Pfarrer Hahns Kontakte zum Hof in Stuttgart waren sehr gut. Es gelang ihm, in offizieller
Mission, sowohl als Beobachter des Kriegsministeriums, als auch als Mitglied des
Wohltätigkeitsvereines zur internationalen Konferenz nach Genf vom 26. bis 29. Oktober
1863 als Vertreter Württembergs entsandt zu werden. Privat wurde er von Wagner begleitet.

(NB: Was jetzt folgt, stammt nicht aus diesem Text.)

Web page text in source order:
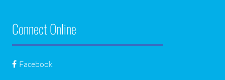
Connect Online
Facebook

31 Vertreter aus 16 Staaten waren in die Stadt Calvins gekommen, um zu verabreden, der
Idee Dunants den notwendigen rechtlichen Rahmen zu geben. Die Konferenz endete mit
einer Zehnpunkte-Resolution und der Willenserklärung, in einem Jahr wieder zusammenzukommen, um den Resolutionen eine verbindliche Rechtsform zu geben. Ein einheitliches
Zeichen, ein rotes Kreuz auf weißem Grund, sollte dazu dienen, die Neutralität der den
verwundeten Soldaten zur Hilfe Kommenden zu dokumentieren sowie deren Material zu
kennzeichnen.
Hahn kehrte nach Stuttgart zurück und berichtete, tief von der Persönlichkeit Dunants
beeindruckt, am 12. November dem Wohltätigkeitsverein von den Ergebnissen des
Kongresses. Er trug die zehn Punkte der Resolution vor, in denen es in Artikel 1 heißt: „Es
besteht in jedem Lande ein Ausschuss, dessen Aufgabe es ist, in eingetretenen Kriegszeiten
mit allen in seiner Macht stehenden Mitteln bei dem Sanitätsdienst der Heere mitzuwirken.“
In Artikel 4 heißt es: „In Friedenszeiten beschäftigen sich die Ausschüsse und Sektionen mit
dem was nötig ist, um sich im Kriege wahrhaft nützlich machen zu können.“ Das Zentralkomitee des Wohltätigkeitsvereines fasste nach dem Bericht von Hahn den Beschluss, einen
„Internationalen Verein zur Pflege verwundeter und erkrankter Soldaten“ als nationale
Rotkreuz-Gesellschaft unter dem Namen „Württembergischer Sanitätsverein“ zu gründen.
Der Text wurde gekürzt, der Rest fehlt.